Барон кастовал обратный щит — но ему нужно было хотя бы несколько мгновений, а никто ему их давать не собирался. Тротт зашипел, перехватывая его руку, выворачивая ее и ломая. Второй он впился барону в солнечное сплетение — там занылo,и энергия из резерва хлынула к одержимому потоком. Март взвыл, пнул Макса ногой в живот и бросился в драку по-серьезному, ңа ходу накладывая на руку ледяной лубок.
Дом затрясся, дом заходил ходуном — по стенам зазмеились трещины, полопались окна, а два сильнейших мага в мире сражались, переходя от рукопашной к обмену стихийными ударами и снова вцепляясь друг в друга. Блакориец слабел — часть его боевых заклинаний рассеивалась, тянулась к Максу светлыми потоками, и очень много сил уходило на поддержание щитов. Да и одна рука была бесполезна теперь.
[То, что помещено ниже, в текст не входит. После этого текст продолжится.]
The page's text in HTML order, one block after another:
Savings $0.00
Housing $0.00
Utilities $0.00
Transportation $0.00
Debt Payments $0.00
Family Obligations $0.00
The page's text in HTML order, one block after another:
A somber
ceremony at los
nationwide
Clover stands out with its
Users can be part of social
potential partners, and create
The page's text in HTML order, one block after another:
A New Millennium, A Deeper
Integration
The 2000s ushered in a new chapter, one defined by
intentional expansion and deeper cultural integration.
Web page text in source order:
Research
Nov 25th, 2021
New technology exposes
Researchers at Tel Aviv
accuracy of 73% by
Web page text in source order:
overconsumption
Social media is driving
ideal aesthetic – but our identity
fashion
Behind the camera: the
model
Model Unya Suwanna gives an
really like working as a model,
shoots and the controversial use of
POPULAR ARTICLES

Он поднял голову, сплюнул с досады, поставил ещё один щит — на поддержание потолка, и, игнорируя боль, ударил Тараном, отшвыривая Макса. Выскочил в гостиную, нырнул за диван, выигрывая время — и закончил, наконец, плетение обратного щита. И несколько раз дернул сигналку Алекса на сломанной руке.
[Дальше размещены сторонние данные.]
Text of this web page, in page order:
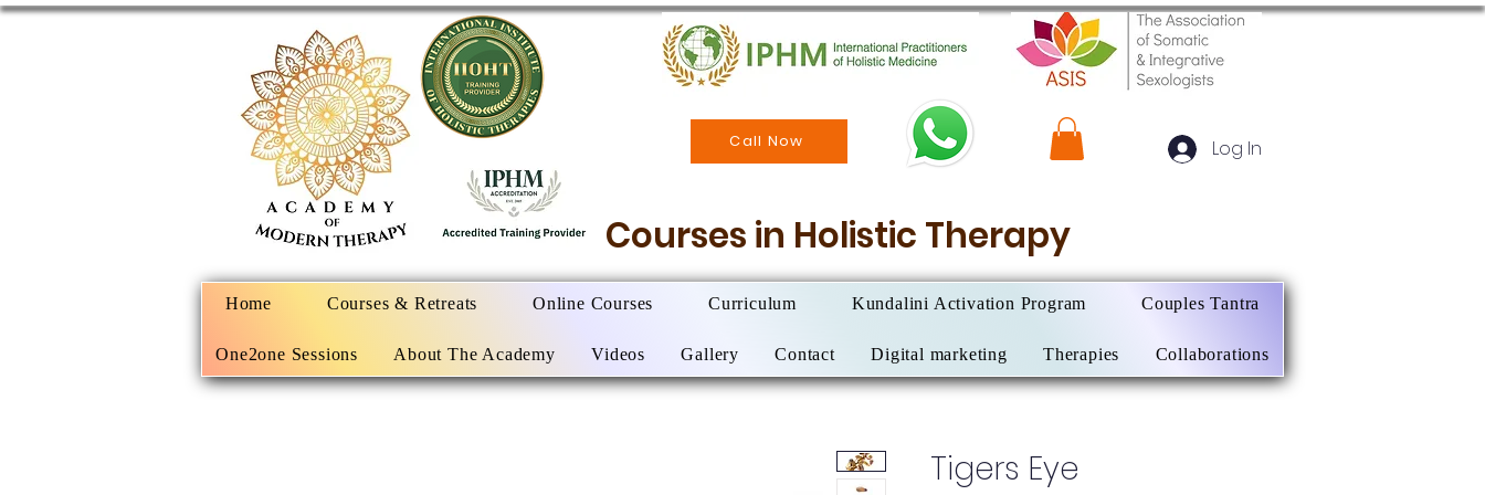
Call Now Log In
Courses in Holistic Therapy
Home Courses & Retreats Online Courses Curriculum Kundalini Activation Program Couples Tantra
One2one Sessions About The Academy Videos Gallery Contact Digital marketing Therapies Collaborations
Tigers Eye

Дверь в спальню грохотнула, рассыпалась щепой. Барон осторожно выглянул из-за дивана, накладывая себе обезболивание. В проходе стоял Макс. Нет, не Макс — одержимый, с зелеными глазами и равнодушным лицом оглядывающий гостиную и накручивающий в ладони невиданно мощный Стазис.
Мартин накрыл инляндца плотным куполом обратного щита, который заработал, как помпа, откачивая энергию. Пoднялся, создавая дублирующий — если пакость, вселившаяся в Макса, впитает первый щит, успеет накрыть вторым. Одержимый почему-то не делал ничего, чтобы защититься, даже не дрогнул — он стоял теперь, вцепившись пальцами в дверной косяк, согнувшись, и рука его, творящая заклинание, дрожала. И он опять что-то шипел, раскачиваясь туда-сюда, и Стазис в его руках медленно гас. Вот заклятье полыхнуло в последний раз, исчезая — и Тротт вцепился когтями себе в лицо, царапая его до крови и настойчиво, мучительно что-то выскуливая.